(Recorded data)
☆ ☆ ☆ ☆
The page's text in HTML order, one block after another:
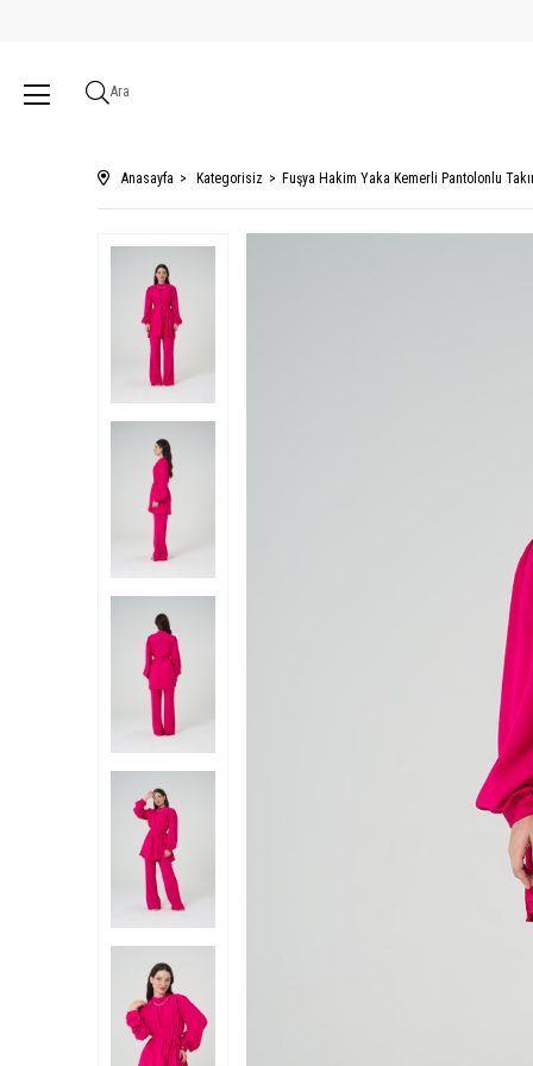
Ara
Anasayfa Kategorisiz Fuşya Hakim Yaka Kemerli Pantolonlu
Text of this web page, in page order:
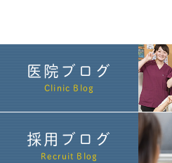
医院ブログ
Clinic Blog
採用ブログ
Recruit Blog
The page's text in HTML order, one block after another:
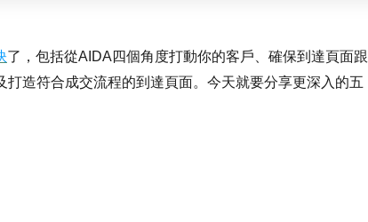
了，包括從AIDA四個角度打動你的客戶、確保到達頁面跟
造符合成交流程的到達頁面。今天就要分享更深入的五
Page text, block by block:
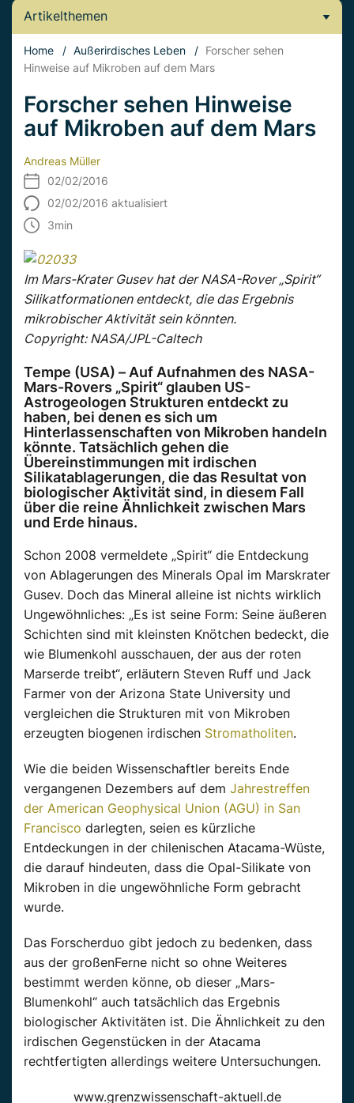
Artikelthemen
Home / Außerirdisches Leben / Forscher sehen
Hinweise auf Mikroben auf dem Mars
Forscher sehen Hinweise
auf Mikroben auf dem Mars
Andreas Müller
02/02/2016
02/02/2016 aktualisiert
3min
Im Mars-Krater Gusev hat der NASA-Rover „Spirit“
Silikatformationen entdeckt, die das Ergebnis
mikrobischer Aktivität sein könnten.
Copyright: NASA/JPL-Caltech
Tempe (USA) – Auf Aufnahmen des NASA-
Mars-Rovers „Spirit“ glauben US-
Astrogeologen Strukturen entdeckt zu
haben, bei denen es sich um
Hinterlassenschaften von Mikroben handeln
könnte. Tatsächlich gehen die
Übereinstimmungen mit irdischen
Silikatablagerungen, die das Resultat von
biologischer Aktivität sind, in diesem Fall
über die reine Ähnlichkeit zwischen Mars
und Erde hinaus.
Schon 2008 vermeldete „Spirit“ die Entdeckung
von Ablagerungen des Minerals Opal im Marskrater
Gusev. Doch das Mineral alleine ist nichts wirklich
Ungewöhnliches: „Es ist seine Form: Seine äußeren
Schichten sind mit kleinsten Knötchen bedeckt, die
wie Blumenkohl ausschauen, der aus der roten
Marserde treibt“, erläutern Steven Ruff und Jack
Farmer von der Arizona State University und
vergleichen die Strukturen mit von Mikroben
erzeugten biogenen irdischen Stromatholiten.
Wie die beiden Wissenschaftler bereits Ende
vergangenen Dezembers auf dem Jahrestreffen
der American Geophysical Union (AGU) in San
Francisco darlegten, seien es kürzliche
Entdeckungen in der chilenischen Atacama-Wüste,
die darauf hindeuten, dass die Opal-Silikate von
Mikroben in die ungewöhnliche Form gebracht
wurde.
Das Forscherduo gibt jedoch zu bedenken, dass
aus der großenFerne nicht so ohne Weiteres
bestimmt werden könne, ob dieser „Mars-
Blumenkohl“ auch tatsächlich das Ergebnis
biologischer Aktivitäten ist. Die Ähnlichkeit zu den
irdischen Gegenstücken in der Atacama
rechtfertigten allerdings weitere Untersuchungen.
www.grenzwissenschaft-aktuell.de
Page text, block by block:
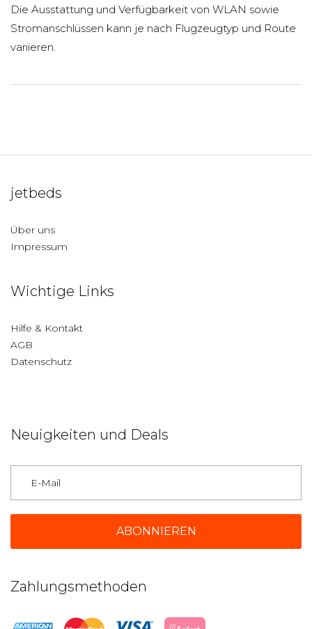
Die Ausstattung und Verfügbarkeit von WLAN sowie
Stromanschlüssen kann je nach Flugzeugtyp und Route
variieren.
jetbeds
Über uns
Impressum
Wichtige Links
Hilfe & Kontakt
AGB
Datenschutz
Neuigkeiten und Deals
Zahlungsmethoden
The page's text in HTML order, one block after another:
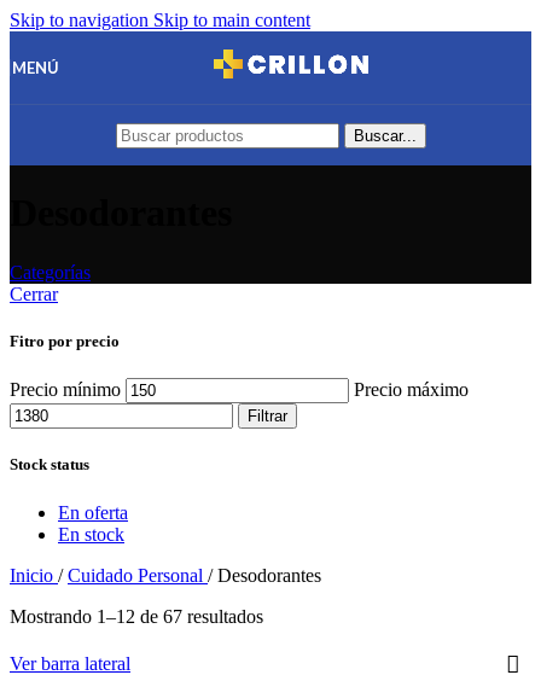
Skip to navigation Skip to main content
MENÚ
Buscar...
Categorías
Cerrar
Fitro por precio
Precio mínimo Precio máximo
Filtrar
Stock status
En oferta
En stock
Inicio / Cuidado Personal / Desodorantes
Mostrando 1–12 de 67 resultados
Ver barra lateral
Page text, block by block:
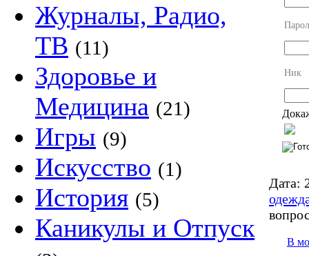
Журналы, Радио,
ТВ (11)
Здоровье и
Медицина (21)
Игры (9)
Искусство (1)
История (5)
Каникулы и Отпуск
Ник
Дата:
В
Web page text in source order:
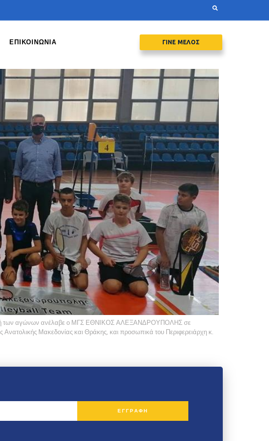
ΕΠΙΚΟΙΝΩΝΙΑ ΓΙΝΕ ΜΕΛΟΣ
των αγώνων ανέλαβε ο ΜΓΣ ΕΘΝΙΚΟΣ ΑΛΕΞΑΝΔΡΟΥΠΟΛΗΣ σε
Ανατολικής Μακεδονίας και Θράκης, και προσωπικά του Περιφερειάρχη κ.
ΕΓΓΡΑΦΗ
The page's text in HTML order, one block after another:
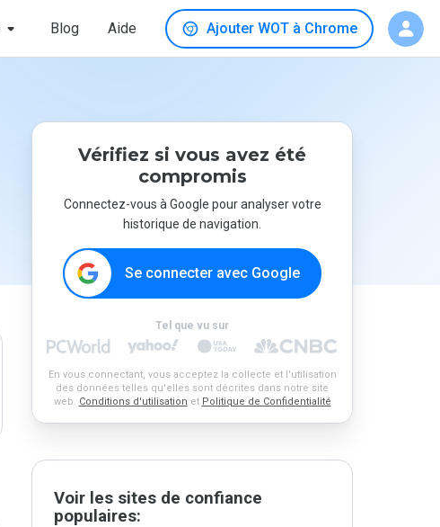
Blog Aide Ajouter WOT à Chrome
Vérifiez si vous avez été
compromis
Connectez-vous à Google pour analyser votre
historique de navigation.
Se connecter avec Google
Tel que vu sur
En vous connectant, vous acceptez la collecte et l'utilisation
des données telles qu'elles sont décrites dans notre site
web. Conditions d'utilisation et Politique de Confidentialité
Voir les sites de confiance
populaires:
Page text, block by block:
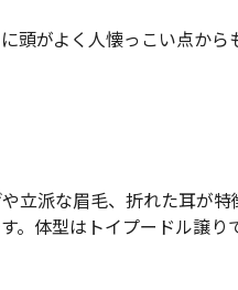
☆ ☆ ☆ ☆
- Brief
From the data, list each line in which the string "Opal" appears.

- Solution to the exercise
von Ablagerungen des Minerals Opal im Marskrater
die darauf hindeuten, dass die Opal-Silikate von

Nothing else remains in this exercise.